Sivanesan was a 70 odd years old male. A seemingly healthy old man had an episode of weight loss and on a not so fine day he collapsed all of a sudden. He was rushed to a hospital in Chennai by his family members. Thereafter a series of tests were conducted that showed a mass in the pancreatic head and jaundice by the hospital. So doctors thought it could be pancreatic cancer. Were they right? Was their diagnosis right? Let us get the whole story.
Sivanesan’s Diagnosis
The patient apparently had low sugar and that was the reason he collapsed. Sivanesan showed signs of jaundice. That apart, further evaluations showed that the kidney parameters were changed. Routine scan also showed a mass of structure present in the pancreas. He then underwent such tests like ERCP, EUS, Cytology with the evaluation that he might be suffering from pancreatic cancer. A marker called CA19-19 Tumor marker was elevated in the reports and hence pancreatic cancer was suspected. But at the same time, multiple biopsy were taken and every biopsy results came negative for cancer and this contributed to the inconclusiveness. The patient was said that he might need surgery for pancreatic cancer which he did not carry out as none of the diagnosis came conclusive. Meanwhile he had almost spent a fortune, around 11 Lakh rupees on diagnosis alone. He was allowed to recuperate while he was admitted in the hospital. This arrested his weight loss in a period of 4 months and this was indeed the only consolation in his case. It was at this juncture he came to me.
Sivanesan’s Interesting Past
The patient, Sivanesan showed me the complete diagnostic reports as he came and visited me. The only consolation for the last 4 months was the weight loss he had getting arrested for. This actually made me strongly think that if cancer was present, it was an absolute non-possibility. The jaundice he had was due to the stricture present in the common bile duct. He had undergone ERCP stenting for this condition and that was working. The gallstones present were also the reason for jaundice. WIth all these in mind, I suspected something in the pancreas and I asked him to narrate his complete medical history as he can remember.

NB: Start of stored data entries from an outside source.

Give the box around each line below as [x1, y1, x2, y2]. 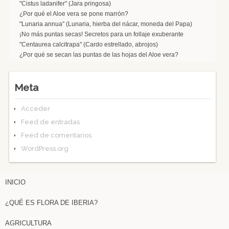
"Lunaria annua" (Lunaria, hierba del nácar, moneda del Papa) [19, 20, 192, 28]
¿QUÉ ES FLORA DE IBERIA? [5, 199, 98, 207]
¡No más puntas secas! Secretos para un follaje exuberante [19, 30, 184, 38]
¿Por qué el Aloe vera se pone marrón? [19, 10, 128, 17]
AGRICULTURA [5, 219, 52, 227]
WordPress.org [20, 145, 68, 152]
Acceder [20, 105, 50, 112]
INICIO [5, 178, 26, 186]
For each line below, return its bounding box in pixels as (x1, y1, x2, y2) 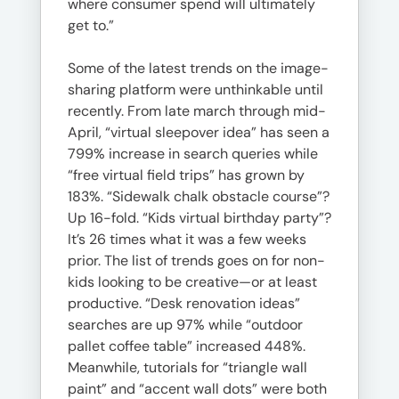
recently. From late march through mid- (68, 102, 326, 120)
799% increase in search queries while (68, 144, 318, 163)
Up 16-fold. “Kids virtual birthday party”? (68, 208, 331, 227)
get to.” (68, 16, 114, 35)
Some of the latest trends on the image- (68, 59, 329, 77)
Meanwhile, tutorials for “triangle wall (68, 358, 307, 377)
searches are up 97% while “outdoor (68, 315, 303, 334)
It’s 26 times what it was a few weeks (68, 230, 306, 248)
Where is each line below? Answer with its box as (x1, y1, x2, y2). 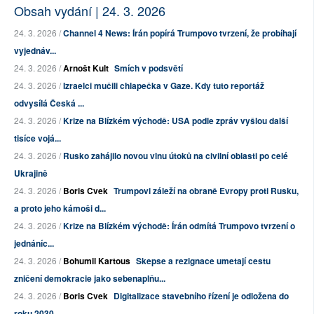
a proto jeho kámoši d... (14, 202, 106, 215)
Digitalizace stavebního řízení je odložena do (114, 289, 289, 303)
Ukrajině (14, 167, 48, 180)
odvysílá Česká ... (14, 97, 84, 110)
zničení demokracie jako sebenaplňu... (14, 272, 165, 285)
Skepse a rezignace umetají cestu (136, 254, 271, 268)
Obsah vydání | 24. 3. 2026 (14, 1, 165, 20)
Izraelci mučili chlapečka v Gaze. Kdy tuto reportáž (63, 79, 264, 93)
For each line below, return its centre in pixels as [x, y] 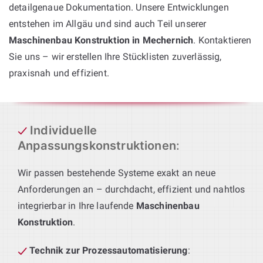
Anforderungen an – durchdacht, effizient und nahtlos [131, 189]
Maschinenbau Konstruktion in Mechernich [101, 40]
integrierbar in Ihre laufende [77, 205]
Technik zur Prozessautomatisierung [109, 250]
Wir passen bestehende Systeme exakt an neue [117, 173]
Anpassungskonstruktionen [97, 145]
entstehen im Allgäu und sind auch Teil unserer [108, 23]
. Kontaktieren [222, 40]

The patient, as he sat before me, started to narrate his side of the entire story. I asked him specifically to tell me anything that he might remember which had a serious effect on his health. He told about a traditional feast he attended in one of his relative’s places after his marriage, some 40 years ago. He had a bad stomach that instance and he was rushed to a famous hospital where he was treated by a famous gastroenterologist. The specialist had thoroughly examined him and he was told that there may be some problem with his pancreas and that may have been the reason for his bad stomach. He was advised by the doctor not to take non-veg food and alcohol. He added that he had developed diabetes within a year of this episode.

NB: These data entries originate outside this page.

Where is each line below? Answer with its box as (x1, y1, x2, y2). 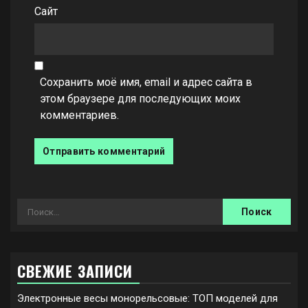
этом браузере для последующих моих (40, 92, 241, 106)
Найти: (16, 199, 52, 213)
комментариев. (40, 109, 119, 122)
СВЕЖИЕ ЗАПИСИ (17, 260, 133, 283)
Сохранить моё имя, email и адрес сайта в (40, 76, 252, 89)
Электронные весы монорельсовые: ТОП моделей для (17, 292, 278, 305)
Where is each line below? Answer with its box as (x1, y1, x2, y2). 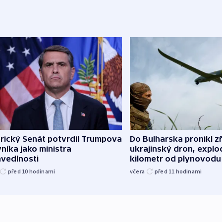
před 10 (8, 167, 29, 175)
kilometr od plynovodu (130, 154, 221, 163)
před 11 (155, 167, 176, 175)
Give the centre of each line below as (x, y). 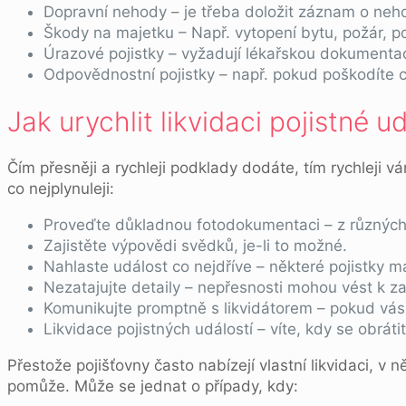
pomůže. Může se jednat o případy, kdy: (153, 386)
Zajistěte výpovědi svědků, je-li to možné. (195, 245)
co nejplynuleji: (61, 188)

Pancreatitis – My Diagnosis
After listening to his story, I came to the conclusion that he should be suffering from just Pancreatitis and not pancreatic cancer as none of the cancer diagnosis were conclusive that he had pancreatic cancer. I prescribed him medicines for pancreatitis and the patient Sivanesan is stable now.

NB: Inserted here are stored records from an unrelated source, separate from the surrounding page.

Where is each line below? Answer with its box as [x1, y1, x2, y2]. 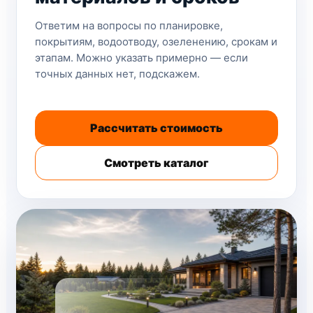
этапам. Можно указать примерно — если [35, 51, 248, 64]
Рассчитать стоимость [90, 121, 223, 135]
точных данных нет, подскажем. [35, 67, 200, 80]
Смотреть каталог [104, 156, 209, 170]
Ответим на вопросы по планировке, [35, 19, 223, 32]
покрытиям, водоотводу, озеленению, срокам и [35, 35, 277, 48]

The final diagnosis was acute pancreatitis leading to Common Bile Duct stricture. I did a gallbladder removal surgery on the patient which is the standard procedure to treat the condition of gallstones. While performing the surgery I observed that the pancreas itself has become a mass and clinically no evidence of cancer in the pancreas was present. Despite my clinical observation, I took a biopsy of the pancreas and the result came negative. The patient is currently undergoing treatment for CBD stricture. This medical incident goes on to show that despite all investigations done as per protocol, the abdomen will remain a pandora’s box. Needless to say that talking to patients and allowing them to let us doctors know the entire medical history, no matter when it happened, can give important clues on the medical conditions.